Roy Rutherford

Personal information
- Nationality: British
- Born: 4 August 1973 (age 52) Coventry, England
- Height: 5 ft 6 in (168 cm)
- Weight: Featherweight; Super featherweight;

Boxing career

Boxing record
- Total fights: 22
- Wins: 17
- Win by KO: 7
- Losses: 4
- Draws: 1

= Roy Rutherford =

British former professional boxer (born 1973)

Roy Rutherford (born 4 August 1973) is a British former professional boxer who competed from 1998 to 2005. He held the British featherweight title in 2003 and the English super featherweight title from 2004 to 2005.

==Career==
From Coventry, Rutherford won the ABA lightweight championship in 1995, and started his professional career in February 1998 with a 6-round points win over David Kirk. After winning his first 12 fights he suffered his first defeat in October 2000 when he was outpointed by Richard Evatt at the SkyDome Arena.

After a drawn fight with Nikolay Eremeev in April 2001, he stopped Marc Callaghan, Frederic Bonifai, and Dariusz Snarski in his next three contests.

In May 2003 he challenged for Jamie McKeever's British featherweight title in Liverpool; Rutherford won decisively on points to become British champion. He lost the title in his first defence, In November 2003 to Dazzo Williams.

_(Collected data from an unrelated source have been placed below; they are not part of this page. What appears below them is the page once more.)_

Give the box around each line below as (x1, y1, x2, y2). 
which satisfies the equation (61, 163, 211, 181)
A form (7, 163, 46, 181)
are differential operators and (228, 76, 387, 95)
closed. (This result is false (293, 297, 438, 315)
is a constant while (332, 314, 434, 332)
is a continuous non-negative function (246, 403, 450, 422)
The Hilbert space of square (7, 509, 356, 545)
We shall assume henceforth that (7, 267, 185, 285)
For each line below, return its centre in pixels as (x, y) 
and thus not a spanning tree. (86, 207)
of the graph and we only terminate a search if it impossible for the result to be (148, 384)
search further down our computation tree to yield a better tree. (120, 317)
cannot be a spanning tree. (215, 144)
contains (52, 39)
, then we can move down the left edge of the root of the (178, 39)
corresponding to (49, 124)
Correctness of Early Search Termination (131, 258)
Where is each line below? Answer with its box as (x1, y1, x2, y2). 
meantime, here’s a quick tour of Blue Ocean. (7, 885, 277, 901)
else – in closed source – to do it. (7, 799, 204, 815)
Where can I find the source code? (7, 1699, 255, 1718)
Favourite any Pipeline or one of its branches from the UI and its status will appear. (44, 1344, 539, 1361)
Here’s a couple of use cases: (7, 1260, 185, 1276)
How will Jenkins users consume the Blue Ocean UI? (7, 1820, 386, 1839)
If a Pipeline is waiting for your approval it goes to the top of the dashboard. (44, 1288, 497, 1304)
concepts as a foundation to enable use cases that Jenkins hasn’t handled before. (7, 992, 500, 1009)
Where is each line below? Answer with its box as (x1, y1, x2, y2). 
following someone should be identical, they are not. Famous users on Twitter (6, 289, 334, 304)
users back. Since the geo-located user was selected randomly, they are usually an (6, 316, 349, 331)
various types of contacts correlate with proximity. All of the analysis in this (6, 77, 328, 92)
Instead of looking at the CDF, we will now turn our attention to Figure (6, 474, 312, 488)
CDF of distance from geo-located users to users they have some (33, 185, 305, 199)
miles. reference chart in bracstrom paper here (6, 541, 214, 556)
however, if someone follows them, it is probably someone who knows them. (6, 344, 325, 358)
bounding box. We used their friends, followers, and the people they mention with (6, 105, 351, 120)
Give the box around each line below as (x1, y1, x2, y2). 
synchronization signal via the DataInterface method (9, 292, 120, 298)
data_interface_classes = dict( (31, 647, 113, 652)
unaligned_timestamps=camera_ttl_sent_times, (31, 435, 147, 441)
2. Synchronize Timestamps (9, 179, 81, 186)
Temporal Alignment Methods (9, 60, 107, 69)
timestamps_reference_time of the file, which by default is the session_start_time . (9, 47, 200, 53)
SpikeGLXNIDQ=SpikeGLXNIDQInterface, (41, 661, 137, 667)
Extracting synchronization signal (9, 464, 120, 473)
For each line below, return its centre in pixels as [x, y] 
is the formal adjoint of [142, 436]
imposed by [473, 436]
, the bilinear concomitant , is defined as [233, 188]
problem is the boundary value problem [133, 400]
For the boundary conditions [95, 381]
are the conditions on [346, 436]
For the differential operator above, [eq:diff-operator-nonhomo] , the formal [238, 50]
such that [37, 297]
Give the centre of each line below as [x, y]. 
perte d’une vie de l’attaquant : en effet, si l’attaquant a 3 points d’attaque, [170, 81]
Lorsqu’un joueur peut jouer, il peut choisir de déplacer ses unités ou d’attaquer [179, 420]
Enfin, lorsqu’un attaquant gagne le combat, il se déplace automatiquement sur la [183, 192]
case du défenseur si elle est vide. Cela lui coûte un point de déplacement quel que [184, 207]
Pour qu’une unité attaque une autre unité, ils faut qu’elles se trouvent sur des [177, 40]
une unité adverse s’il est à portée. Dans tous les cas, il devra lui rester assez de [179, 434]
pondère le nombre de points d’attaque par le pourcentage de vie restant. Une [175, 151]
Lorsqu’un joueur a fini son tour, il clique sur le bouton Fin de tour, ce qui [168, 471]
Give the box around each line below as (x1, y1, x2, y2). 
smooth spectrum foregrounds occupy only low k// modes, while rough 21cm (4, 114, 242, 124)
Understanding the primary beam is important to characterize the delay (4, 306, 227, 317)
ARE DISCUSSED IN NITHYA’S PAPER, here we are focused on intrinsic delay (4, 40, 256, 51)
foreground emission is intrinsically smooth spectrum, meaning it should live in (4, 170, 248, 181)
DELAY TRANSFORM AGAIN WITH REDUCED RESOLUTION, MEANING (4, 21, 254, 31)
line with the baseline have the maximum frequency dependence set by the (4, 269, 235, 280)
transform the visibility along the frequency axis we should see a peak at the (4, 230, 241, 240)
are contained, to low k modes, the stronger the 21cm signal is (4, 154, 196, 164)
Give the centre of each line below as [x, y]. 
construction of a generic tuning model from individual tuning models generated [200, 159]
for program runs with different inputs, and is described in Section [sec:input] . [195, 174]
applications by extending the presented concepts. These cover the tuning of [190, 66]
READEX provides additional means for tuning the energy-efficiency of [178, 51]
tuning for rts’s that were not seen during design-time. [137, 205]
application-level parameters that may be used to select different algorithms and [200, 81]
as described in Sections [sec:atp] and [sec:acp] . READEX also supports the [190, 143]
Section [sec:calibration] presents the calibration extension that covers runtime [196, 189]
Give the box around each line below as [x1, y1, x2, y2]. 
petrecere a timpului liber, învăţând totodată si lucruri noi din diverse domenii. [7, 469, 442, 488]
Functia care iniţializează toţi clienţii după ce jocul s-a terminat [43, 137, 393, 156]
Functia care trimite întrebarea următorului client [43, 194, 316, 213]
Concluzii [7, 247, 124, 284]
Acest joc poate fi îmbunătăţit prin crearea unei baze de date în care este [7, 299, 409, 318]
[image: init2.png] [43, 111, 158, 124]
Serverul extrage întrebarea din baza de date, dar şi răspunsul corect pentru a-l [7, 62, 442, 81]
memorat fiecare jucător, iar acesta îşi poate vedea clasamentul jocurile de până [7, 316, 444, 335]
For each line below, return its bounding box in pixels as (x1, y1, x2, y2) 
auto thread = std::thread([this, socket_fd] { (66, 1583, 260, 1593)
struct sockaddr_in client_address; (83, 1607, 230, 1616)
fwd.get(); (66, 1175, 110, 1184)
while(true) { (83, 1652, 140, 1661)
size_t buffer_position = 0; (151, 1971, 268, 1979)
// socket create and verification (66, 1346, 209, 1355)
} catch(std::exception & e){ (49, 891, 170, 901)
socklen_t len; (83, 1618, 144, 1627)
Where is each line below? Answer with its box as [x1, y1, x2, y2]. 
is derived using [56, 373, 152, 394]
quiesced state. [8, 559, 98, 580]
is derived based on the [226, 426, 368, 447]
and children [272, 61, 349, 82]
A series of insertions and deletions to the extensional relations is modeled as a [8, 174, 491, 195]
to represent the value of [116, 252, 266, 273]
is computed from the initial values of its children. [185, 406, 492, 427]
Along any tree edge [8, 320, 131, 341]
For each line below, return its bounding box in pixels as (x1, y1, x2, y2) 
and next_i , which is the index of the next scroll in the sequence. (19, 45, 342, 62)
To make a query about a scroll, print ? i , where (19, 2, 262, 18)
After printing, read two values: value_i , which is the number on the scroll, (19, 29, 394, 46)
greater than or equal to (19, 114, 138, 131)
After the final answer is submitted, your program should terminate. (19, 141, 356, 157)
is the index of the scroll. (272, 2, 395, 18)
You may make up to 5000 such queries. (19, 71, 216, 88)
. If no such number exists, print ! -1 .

In February 2004, he stopped Steve Chinnock in four rounds to win the English featherweight title. In June he attempted to regain the British title from Williams but lost on points. He defended his English title in October 2005 against Billy Corcoran at the York Hall, Bethnal Green. He retired in the fourth round. This proved to be Rutherford's final fight.